### TASK TO CARRY OUT
Pictures stay out, but every line of the data is copied exactly.

Recorded data
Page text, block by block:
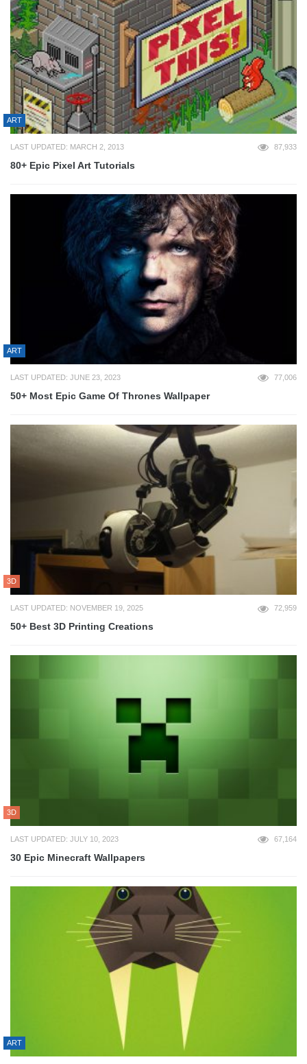
ART
LAST UPDATED: MARCH 2, 2013 87,933
80+ Epic Pixel Art Tutorials
ART
LAST UPDATED: JUNE 23, 2023 77,006
50+ Most Epic Game Of Thrones Wallpaper
3D
LAST UPDATED: NOVEMBER 19, 2025 72,959
50+ Best 3D Printing Creations
3D
LAST UPDATED: JULY 10, 2023 67,164
30 Epic Minecraft Wallpapers
ART

### FINAL ANSWER
Page text, block by block:
ART
LAST UPDATED: MARCH 2, 2013 87,933
80+ Epic Pixel Art Tutorials
ART
LAST UPDATED: JUNE 23, 2023 77,006
50+ Most Epic Game Of Thrones Wallpaper
3D
LAST UPDATED: NOVEMBER 19, 2025 72,959
50+ Best 3D Printing Creations
3D
LAST UPDATED: JULY 10, 2023 67,164
30 Epic Minecraft Wallpapers
ART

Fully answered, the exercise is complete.